Starting with the first line and ending with the line that holds "Am Land. Fürs Land (14, 193, 117, 205)", repeat the material exactly.

Content starts

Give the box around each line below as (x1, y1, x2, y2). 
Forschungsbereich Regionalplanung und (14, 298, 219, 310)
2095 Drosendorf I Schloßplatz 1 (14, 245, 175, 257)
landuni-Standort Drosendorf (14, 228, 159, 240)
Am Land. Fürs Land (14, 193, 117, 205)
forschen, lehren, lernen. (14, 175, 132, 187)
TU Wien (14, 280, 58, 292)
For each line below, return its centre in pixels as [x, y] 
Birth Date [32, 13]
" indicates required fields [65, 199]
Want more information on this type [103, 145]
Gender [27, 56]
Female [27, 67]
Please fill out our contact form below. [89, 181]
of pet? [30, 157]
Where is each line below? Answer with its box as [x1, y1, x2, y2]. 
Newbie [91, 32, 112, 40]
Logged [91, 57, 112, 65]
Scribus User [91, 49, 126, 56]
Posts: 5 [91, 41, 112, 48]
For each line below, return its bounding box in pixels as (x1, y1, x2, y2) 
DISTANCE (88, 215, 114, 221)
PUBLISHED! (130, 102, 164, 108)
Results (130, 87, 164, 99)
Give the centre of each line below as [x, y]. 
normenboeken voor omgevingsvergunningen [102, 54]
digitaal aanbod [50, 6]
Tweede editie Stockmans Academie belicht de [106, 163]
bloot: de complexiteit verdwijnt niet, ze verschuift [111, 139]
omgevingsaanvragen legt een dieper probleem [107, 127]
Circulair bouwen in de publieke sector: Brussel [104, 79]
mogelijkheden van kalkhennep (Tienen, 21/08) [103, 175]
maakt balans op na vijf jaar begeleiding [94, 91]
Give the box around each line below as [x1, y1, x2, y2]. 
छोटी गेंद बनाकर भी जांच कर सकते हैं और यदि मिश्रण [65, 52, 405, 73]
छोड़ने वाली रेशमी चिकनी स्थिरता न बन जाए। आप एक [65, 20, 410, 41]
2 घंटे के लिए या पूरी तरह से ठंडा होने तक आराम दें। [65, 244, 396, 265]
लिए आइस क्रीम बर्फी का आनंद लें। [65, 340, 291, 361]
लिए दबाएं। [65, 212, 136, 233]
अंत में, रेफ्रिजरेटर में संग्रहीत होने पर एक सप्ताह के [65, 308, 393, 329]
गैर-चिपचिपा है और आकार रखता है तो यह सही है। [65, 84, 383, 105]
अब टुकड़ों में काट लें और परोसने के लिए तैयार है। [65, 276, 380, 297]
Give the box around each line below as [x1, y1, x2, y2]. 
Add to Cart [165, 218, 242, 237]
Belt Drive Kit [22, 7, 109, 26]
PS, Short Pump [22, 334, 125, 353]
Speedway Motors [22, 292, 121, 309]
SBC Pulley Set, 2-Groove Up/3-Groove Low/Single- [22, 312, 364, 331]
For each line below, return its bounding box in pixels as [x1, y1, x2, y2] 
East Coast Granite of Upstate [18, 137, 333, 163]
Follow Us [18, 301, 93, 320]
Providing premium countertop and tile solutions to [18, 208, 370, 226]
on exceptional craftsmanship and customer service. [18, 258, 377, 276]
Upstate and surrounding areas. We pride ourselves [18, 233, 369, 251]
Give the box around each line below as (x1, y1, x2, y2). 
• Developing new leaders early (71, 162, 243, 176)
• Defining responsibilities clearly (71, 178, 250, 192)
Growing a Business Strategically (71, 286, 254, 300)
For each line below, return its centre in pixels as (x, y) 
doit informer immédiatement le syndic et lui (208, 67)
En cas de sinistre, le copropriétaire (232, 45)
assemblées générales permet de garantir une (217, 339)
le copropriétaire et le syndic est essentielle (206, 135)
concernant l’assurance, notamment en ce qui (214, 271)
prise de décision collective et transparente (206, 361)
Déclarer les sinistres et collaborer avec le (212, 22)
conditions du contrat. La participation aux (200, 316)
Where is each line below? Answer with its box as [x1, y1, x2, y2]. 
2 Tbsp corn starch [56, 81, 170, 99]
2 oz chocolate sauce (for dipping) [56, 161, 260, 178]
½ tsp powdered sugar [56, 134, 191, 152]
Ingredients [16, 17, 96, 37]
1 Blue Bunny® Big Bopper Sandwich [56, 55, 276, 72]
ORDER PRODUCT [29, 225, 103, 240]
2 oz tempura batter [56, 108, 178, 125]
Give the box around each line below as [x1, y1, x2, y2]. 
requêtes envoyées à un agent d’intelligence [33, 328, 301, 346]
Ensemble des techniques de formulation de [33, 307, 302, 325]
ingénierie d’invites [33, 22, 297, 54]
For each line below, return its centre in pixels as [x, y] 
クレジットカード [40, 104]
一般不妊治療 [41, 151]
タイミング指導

Content ends

(OUTPUT):
Give the box around each line below as (x1, y1, x2, y2). 
Forschungsbereich Regionalplanung und (14, 298, 219, 310)
2095 Drosendorf I Schloßplatz 1 (14, 245, 175, 257)
landuni-Standort Drosendorf (14, 228, 159, 240)
Am Land. Fürs Land (14, 193, 117, 205)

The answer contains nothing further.